A directed network \(G=G(V,E)\) was defined, where the node-set V contains the source and destination IPs mutually linked by a request. I particular, we had

  • Number of nodes: 4247

  • Number of arcs: 6588

  • Average in and out degree: 1.5512

Fig. 1.
figure 1

The degree distribution of the network G.

Fig. 2.
figure 2

The log node degree distribution of the network G depicted in Fig. 1, which is compared with a (theoretical) scale-free network with \(\gamma = 1.9\). As it can be clearly seen, this is a good approximation of the node degree distribution of G.

Figures 1 and 2 show the degree distribution of the network G, which indicates the existence of few highly connected hubs. Note that this behaviour is similar to scale-free networks, as described by Eq. 1. In [14], a method to topologically reduce complex networks is discussed. When such method is applied to the network G, a value of \(\gamma = 1.9\) is determined. As discussed in Sect. 3, for many complex systems \(\gamma \) is usually within the range \(2< \gamma <3\), suggesting that the dataset used for the validation exhibits properties similar to many other systems from across various contexts. As discussed above, we are aiming to widen our investigation to a large set of malware botnet datasets to fully assess whether such behaviour can be indeed generalised.

Fig. 3.
figure 3

The distribution of the time length requests.

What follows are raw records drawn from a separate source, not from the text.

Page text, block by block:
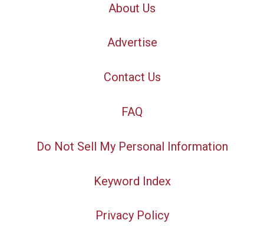
About Us
Advertise
Contact Us
FAQ
Do Not Sell My Personal Information
Keyword Index
Privacy Policy
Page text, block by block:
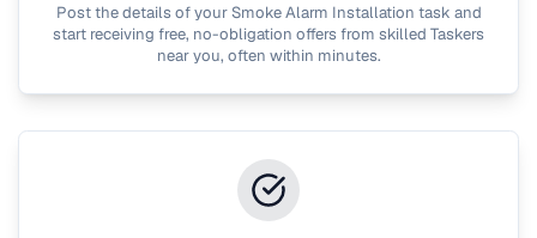
Post the details of yourSmoke Alarm Installation task and
start receiving free, no-obligation offers from skilled Taskers
near you, often within minutes.
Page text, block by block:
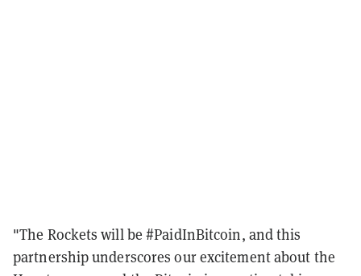
"The Rockets will be #PaidInBitcoin, and this
partnership underscores our excitement about the
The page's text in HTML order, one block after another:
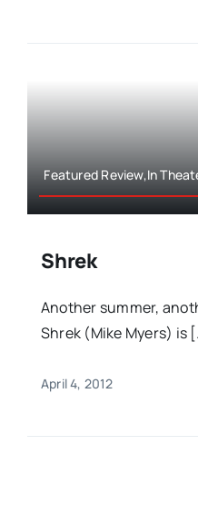
Featured Review,In
Shrek
Another summer,
Shrek (Mike Myers) is
April 4, 2012

In order to evaluate our approach, we trained the parameters of Eq. 5 on approximately 2000 malicious requests. First of all, we noticed that over \(95\%\) of the malicious requests had a TCP protocol, and among them we detected two main clusters for time length values in the interval [0, 70] and [950, 1400], as depicted in Fig. 3.

Fig. 4.
figure 4

A sub-network generated by the dataset described in Sect. 5.

Fig. 5.
figure 5

A selection of the sub-networks generated by some time iterations on the dataset described in Sect. 5.

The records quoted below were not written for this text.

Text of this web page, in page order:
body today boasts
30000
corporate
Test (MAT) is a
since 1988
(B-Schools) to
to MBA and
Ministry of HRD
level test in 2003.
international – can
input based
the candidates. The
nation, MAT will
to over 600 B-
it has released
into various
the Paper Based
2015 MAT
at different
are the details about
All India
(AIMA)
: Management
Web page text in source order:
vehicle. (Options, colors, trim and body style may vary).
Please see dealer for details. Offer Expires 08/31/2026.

Therefore, we assumed that for malicious requests, \(w_t = w_p = 0.6\) if the time length is within those intervals and the protocol is TCP, and \(w_t =w_p = 0.2\) otherwise.

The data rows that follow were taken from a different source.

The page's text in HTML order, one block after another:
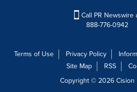
Call PR Newswire
888-776-0942
Terms of Use Privacy Policy
Site Map
RSS
Copyright © 2026Cision
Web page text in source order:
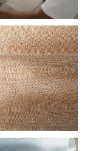
GROUP-

We subsequently considered the dynamics of the system, by analysing batches of approximately 300 requests per time iterations, and we assumed that a malicious request from \(v_j\) to \(v_i\) is associated with \(\tilde{P}^{T}_{M}(v_{i},v_{j})>0.7\). The analysis of the data produced that \(71\%\) of the malicious requests had indeed a \(\tilde{P}_{M}(v_{i})>0.7\). Figures 4, 5 and 6 depict a small proportion of the network created in the first three iterations on the process. Furthermore, Fig. 6 also shows the malicious requests, which are depicted in red.

Fig. 6.
figure 6

The sub-networks generated by the fourth iteration, where the second figure highlights the malicious connections (Color figure online).

We subsequently evaluated the model defined by Eq. 11. In this case, \(\tilde{P}_{M}(v_{i},v_{j})>0.7\) for approximately \(61\%\) of the malicious requests. This decrease in accuracy was indeed expected due to the more general scope of the model, as discussed above.

Finally, we evaluated the level of prediction associated with our model, and we considered approximately 200 pairs of nodes exchanging request. Approximately \(59\%\) of the malicious requests exhibited the same trend \(\tilde{P}^{T}_{M}(v_{i},v_{j}) \approx \tilde{P}^{T+1}_{M}(v_{i},v_{j})\), and we noted this was particularly the case for larger values of T, as expected.

6 Conclusion

In this paper, we have discussed a method to assess and predict the malicious connection requests in terms of bonets. As indicated by the validation shows, this approach shows potential in providing a robust method to detect and predict malicious request activity. However, this is still at its infancy and in future research we are aiming to extend our investigation to consider more parameters and create a more comprehensive model. In particular, a full investigation of networks generated by such requests will require a deeper understanding of the topological properties of such networks to ensure a more comprehensive and accurate analysis, which will provide a robust, accurate and computationally effective approach.